Page MenuHomePhabricator

Investigate odd aggregation of MediaWiki.edit.failures.conflict.sum metric in graphite
Closed, ResolvedPublic

Description

Looking at the data at:

And the timestamp "1531381500" the retention / aggregation of this metric appear to be rather odd..

While looking at the 7 day data this data point has a value of "2", and looking at the 30 day data the value has been aggregated to "1.2666666666666666".

I'm not sure this make sense as this data should be aggregated using the sum function so a) should result in a larger number and b) should not result in a decimal?
Although I could be miss understanding what graphite is actually trying to do here?

This was noticed while looking at the top graph of the following dashboard with the following date ranges:

The number of edit conflicts seems to decrease when switching from the 7 day dashboard to the 30 day dashboard.

CCed @Krinkle as he last modified the dashboard
CCed @Lea_WMDE & @Aleksey_WMDE as they noticed the issue

Event Timeline

I believe the discrepancy comes from the fact that the whisper file for that metric uses average as aggregation method, not sum. Likely because it is a file created a long time ago, before we fixed the issue in modules/role/manifests/graphite/base.pp to have .sum metric files aggregate with sum.

I believe the discrepancy comes from the fact that the whisper file for that metric uses average as aggregation method, not sum. Likely because it is a file created a long time ago, before we fixed the issue in modules/role/manifests/graphite/base.pp to have .sum metric files aggregate with sum.

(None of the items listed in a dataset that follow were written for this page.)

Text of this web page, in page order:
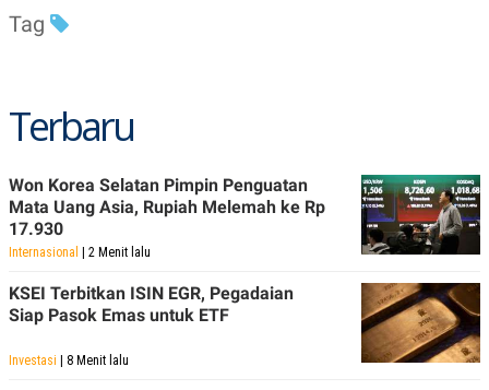
Tag
Terbaru
Won Korea Selatan Pimpin Penguatan
Mata Uang Asia, Rupiah Melemah ke Rp
17.930
Internasional | 2 Menit lalu
KSEI Terbitkan ISIN EGR, Pegadaian
Siap Pasok Emas untuk ETF
Investasi | 8 Menit lalu

Got it, I figured that might be the case but had no way of checking.
Is there a way to alter this for future aggregations of this method?
Is there a way to get a dump of the configs the whisper files use for all? metrics so that issues like this can be seen publicly?
I wonder how many would need fixing.

See Graphite § Troubleshooting on Wikitech for how to check and (if needed) change the xff aggregation logic of an existing metric's whisper file. This would normally be done by an SRE/root on request.

I believe the discrepancy comes from the fact that the whisper file for that metric uses average as aggregation method, not sum. Likely because it is a file created a long time ago, before we fixed the issue in modules/role/manifests/graphite/base.pp to have .sum metric files aggregate with sum.

Got it, I figured that might be the case but had no way of checking.
Is there a way to alter this for future aggregations of this method?

Yes, in the sense that newly created files/metrics will be fixed already

Is there a way to get a dump of the configs the whisper files use for all? metrics so that issues like this can be seen publicly?

good question, I don't think the graphite api exposes it so no not out of the box

I wonder how many would need fixing.

I don't know the exact number, but likely any metric created before https://gerrit.wikimedia.org/r/c/operations/puppet/+/235612. Though I can fix mediawiki.edit ones if you want?

I don't know the exact number, but likely any metric created before https://gerrit.wikimedia.org/r/c/operations/puppet/+/235612. Though I can fix mediawiki.edit ones if you want?

That would be great!

Mentioned in SAL (#wikimedia-operations) [2018-07-27T09:00:12Z] <godog> adjust aggregation to 'sum' for MediaWiki.edit sum metrics - T199968

Addshore assigned this task to fgiunchedi.

I'm going to mark this as resolved as the investigation and fix for these specific metrics has been fixed.

Addshore moved this task from Incoming to Done on the WMDE-Analytics-Engineering board.
Addshore moved this task from Inbox to Carbon / Whisper on the Graphite board.